Interpretation Question:
In comparison to Logistic Regression, how does XGBoost’s gradient-boosting mechanism influence the way it learns patterns from the same dataset?

#Step 7 – Model Comparison Visualization

In [None]:
plt.figure(figsize=(____, ____))   # FILL IN ALL BLANKS

# Plot ROC curves for both models
RocCurveDisplay.from_estimator(____, ____, ____, ax=plt.gca(), name="Logistic Regression")
RocCurveDisplay.from_estimator(____, ____, ____, ax=plt.gca(), name="XGBoost")
plt.title("ROC Curve Comparison")
plt.show()


Interpretation Question:
How should we interpret the comparative ROC curves of Logistic Regression and XGBoost, and what does this reveal about model robustness?

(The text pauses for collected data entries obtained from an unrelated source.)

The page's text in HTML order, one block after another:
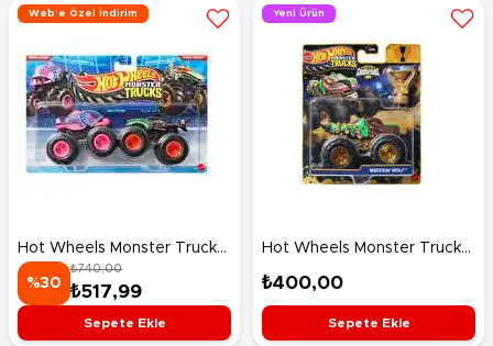
Web'e Özel İndirim
Hot Wheels Monster Trucks
Güçlü İkili 1:64 Arabalar Piran-
Ahhhh & Shark Wreak JLV82
%30
₺740,00
₺517,99
Sepete Ekle
Yeni Ürün
Hot Wheels Monster Trucks
Arabalar Bigfoot Trophy
Şampiyonları Wreckin Wolf
JMV65
₺400,00
Sepete Ekle
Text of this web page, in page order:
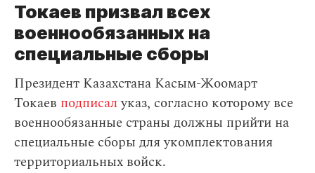
Токаев призвал всех
военнообязанных на
специальные сборы
Президент Казахстана Касым-Жоомарт
Токаев подписалуказ, согласно которому все
военнообязанные страны должны прийти на
специальные сборы для укомплектования
территориальных войск.
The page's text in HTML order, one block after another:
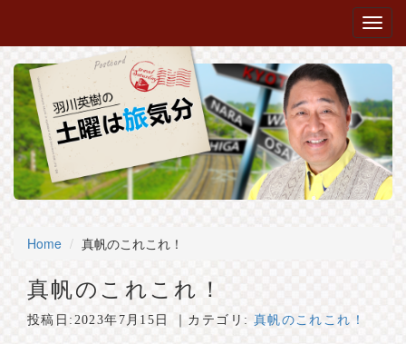
Home 真帆のこれこれ！
真帆のこれこれ！
投稿日: 2023年7月15日 ｜カテゴリ: 真帆のこれこれ！
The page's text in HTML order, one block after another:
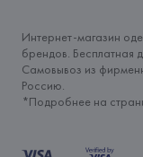
Интернет-магазин
брендов. Бесплатная
Самовывоз из
Россию.
*Подробнее на
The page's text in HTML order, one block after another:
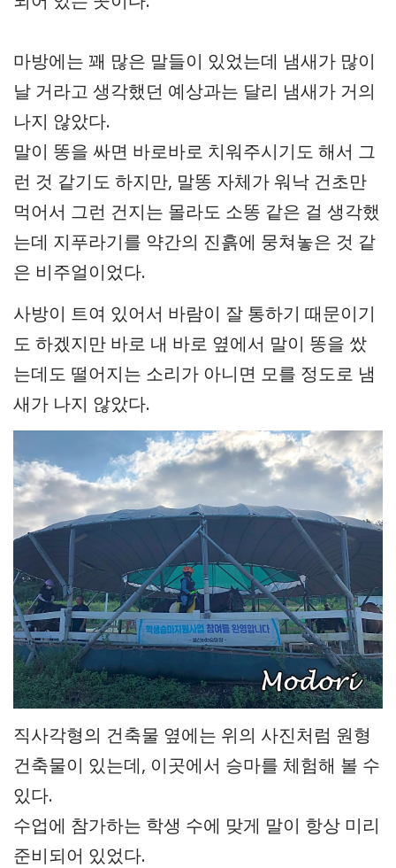
마방에는 꽤 많은 말들이 있었는데 냄새가 많이
날 거라고 생각했던 예상과는 달리 냄새가 거의
나지 않았다.
말이 똥을 싸면 바로바로 치워주시기도 해서 그
런 것 같기도 하지만, 말똥 자체가 워낙 건초만
먹어서 그런 건지는 몰라도 소똥 같은 걸 생각했
는데 지푸라기를 약간의 진흙에 뭉쳐놓은 것 같
은 비주얼이었다.
사방이 트여 있어서 바람이 잘 통하기 때문이기
도 하겠지만 바로 내 바로 옆에서 말이 똥을 쌌
는데도 떨어지는 소리가 아니면 모를 정도로 냄
새가 나지 않았다.
직사각형의 건축물 옆에는 위의 사진처럼 원형
건축물이 있는데, 이곳에서 승마를 체험해 볼 수
있다.
수업에 참가하는 학생 수에 맞게 말이 항상 미리
준비되어 있었다.
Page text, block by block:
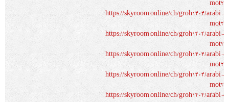
mot2
https://skyroom.online/ch/groh1404/arabi-
mot2
https://skyroom.online/ch/groh1404/arabi-
mot2
https://skyroom.online/ch/groh1404/arabi-
mot2
https://skyroom.online/ch/groh1404/arabi-
mot2
https://skyroom.online/ch/groh1404/arabi-
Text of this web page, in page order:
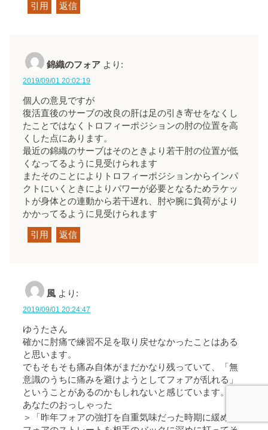
引用 返信
錦織のフォア より:
2019/09/01 20:02:19
個人の意見ですが
復活直後のサーブの改良の肝は足の引き寄せをなくし
たことではなくトロフィーポジションの肘の位置を高
くした点にあります。
最近の錦織のサーブはそのときより若干肘の位置が低
くなってるように見受けられます
またそのことによりトロフィーポジションからインパ
クトにいくときによりパワーが必要となるためラケッ
トが身体との連動から若干遅れ、肘や腕に負荷がより
かかってるように見受けられます
引用 返信
風 より:
2019/09/01 20:24:47
ゆうたさん
確かに肘痛で練習不足を取り戻せなかったことはある
と思います。
でもそもそも痛み自体がまだかなり残っていて、「無
意識のうちに痛みを避けようとしてフォアが乱れる」
ということがあるのかもしれないと感じています。
あなたのおっしゃった
＞「昨年フォアの強打を自重気味だった時期に緩めの
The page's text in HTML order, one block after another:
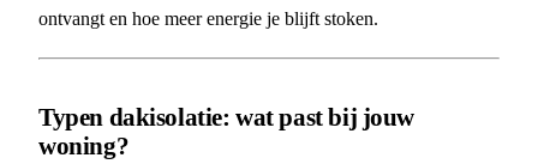
ontvangt en hoe meer energie je blijft stoken.
Typen dakisolatie: wat past bij jouw
woning?
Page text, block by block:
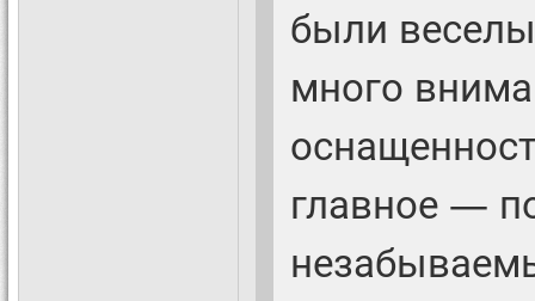
были
много
главное —
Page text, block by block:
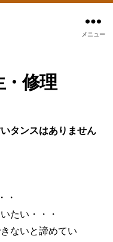
メニュー
・修理
タンスはありません
・
たい・・・
ないと諦めてい
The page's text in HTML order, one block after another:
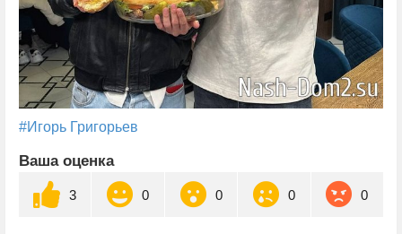
#Игорь Григорьев
Ваша оценка
3 0 0 0 0
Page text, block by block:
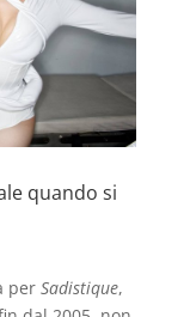
quando si
per Sadistique,
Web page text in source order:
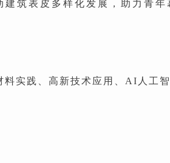
筑表皮多样化发展，助力青
料实践、高新技术应用、AI人工
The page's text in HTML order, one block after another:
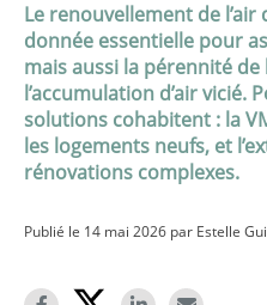
Le renouvellement de
donnée essentielle pour
mais aussi la pérennité de
l’accumulation d’air vicié.
solutions cohabitent : la
les logements neufs, et
rénovations complexes.
Publié le 14 mai 2026 par Estelle
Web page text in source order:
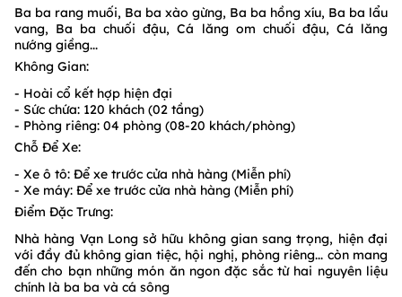
Ba ba rang muối, Ba ba xào gừng, Ba ba hồng xíu, Ba ba lẩu
vang, Ba ba chuối đậu, Cá lăng om chuối đậu, Cá lăng
nướng giềng...
Không Gian:
- Hoài cổ kết hợp hiện đại
- Sức chứa: 120 khách (02 tầng)
- Phòng riêng: 04 phòng (08-20 khách/phòng)
Chỗ Để Xe:
- Xe ô tô: Để xe trước cửa nhà hàng (Miễn phí)
- Xe máy: Để xe trước cửa nhà hàng (Miễn phí)
Điểm Đặc Trưng:
Nhà hàng Vạn Long sở hữu không gian sang trọng, hiện đại
với đầy đủ không gian tiệc, hội nghị, phòng riêng... còn mang
đến cho bạn những món ăn ngon đặc sắc từ hai nguyên liệu
chính là ba ba và cá sông
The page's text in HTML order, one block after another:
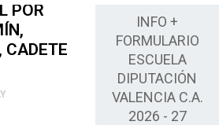
POR
CADETE
INFO +
FORMULARIO
ESCUELA
DIPUTACIÓN
VALENCIA C.A.
2026 - 27
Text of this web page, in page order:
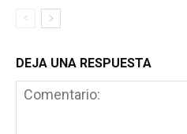
DEJA UNA RESPUESTA
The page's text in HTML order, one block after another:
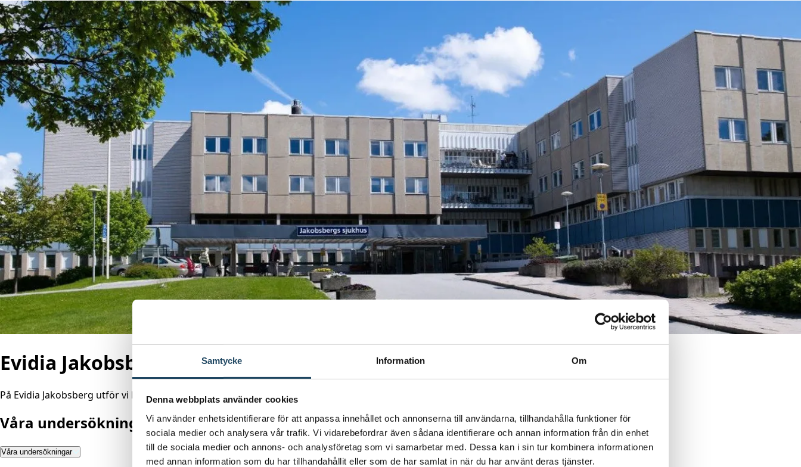
Samtycke Information Om
Denna webbplats använder cookies
Vi använder enhetsidentifierare för att anpassa innehållet och annonserna till användarna, tillhandahålla funktioner för
sociala medier och analysera vår trafik. Vi vidarebefordrar även sådana identifierare och annan information från din enhet
till de sociala medier och annons- och analysföretag som vi samarbetar med. Dessa kan i sin tur kombinera informationen
med annan information som du har tillhandahållit eller som de har samlat in när du har använt deras tjänster.
Evidia Rosenlund Röntgen
Evidia Sabbatsberg Röntgen
Evidia Sabbatsberg Mammografi
Evidia Samariterhemmet Mammografi
Evidia Skärholmen Röntgen
Evidia Sundsvall Röntgen
Evidia Täby Röntgen
Evidia Umeå Röntgen
Evidia Uppsala vid Elisabethsjukhuset
Evidia Vällingby Röntgen
Evidia Jakobsberg Röntgen
På Evidia Jakobsberg utför vi konventionell röntgen (till exempel skelett- och lungröntgen) och ultraljud (ej foster).
Våra undersökningar
Våra undersökningar

#Step 8 – SHAP Explainability for XGBoost

In [None]:
sample_X = X_test.sample(____, random_state=____)   # FILL IN ALL BLANKS
explainer = shap.Explainer(lambda x: xgb_model.predict_proba(x)[:,____], sample_X, algorithm="____")
shap_values = explainer(____)
shap.summary_plot(shap_values.values, sample_X, feature_names=____)

Interpretation Question:
How do SHAP values enhance the interpretability of complex models like XGBoost, and why might they be preferred over traditional feature importance scores?


#Step 9 – Feature Importance Comparison

In [None]:
# Logistic Regression Feature Importance
import matplotlib.pyplot as plt
import seaborn as sns
import pandas as pd
import numpy as np

coeffs = pd.DataFrame({
    "Feature": X.columns,
    "Coefficient": log_model.coef_[____]   ### FILL IN ALL BLANKS
}).sort_values(by="____", ascending=____)

top_features = pd.concat([coeffs.head(____), coeffs.tail(____)])

plt.figure(figsize=(____, ____))
sns.barplot(x="____", y="____", data=top_features, palette="____")
plt.title("Top & Bottom 15 Feature Importances – Logistic Regression", fontsize=____)
plt.xlabel("____", fontsize=____)
plt.ylabel("____", fontsize=____)
plt.tight_layout()
plt.show()


# Reflection and Discussion:

Question 1:
Can prioritizing model accuracy compromise ethical responsibility in healthcare AI systems?


Question 2:
How could demographic imbalance in the dataset (ex: age or sex distribution) influence fairness in stroke prediction models?


Question 3:
How can explainability tools like SHAP support ethical compliance and model validation in sensitive domains such as healthcare?


Question 4:
How does handling missing data intersect with privacy and model transparency principles?


Question 5:
What responsibilities do data scientists bear when deploying predictive models in healthcare decision-making pipelines?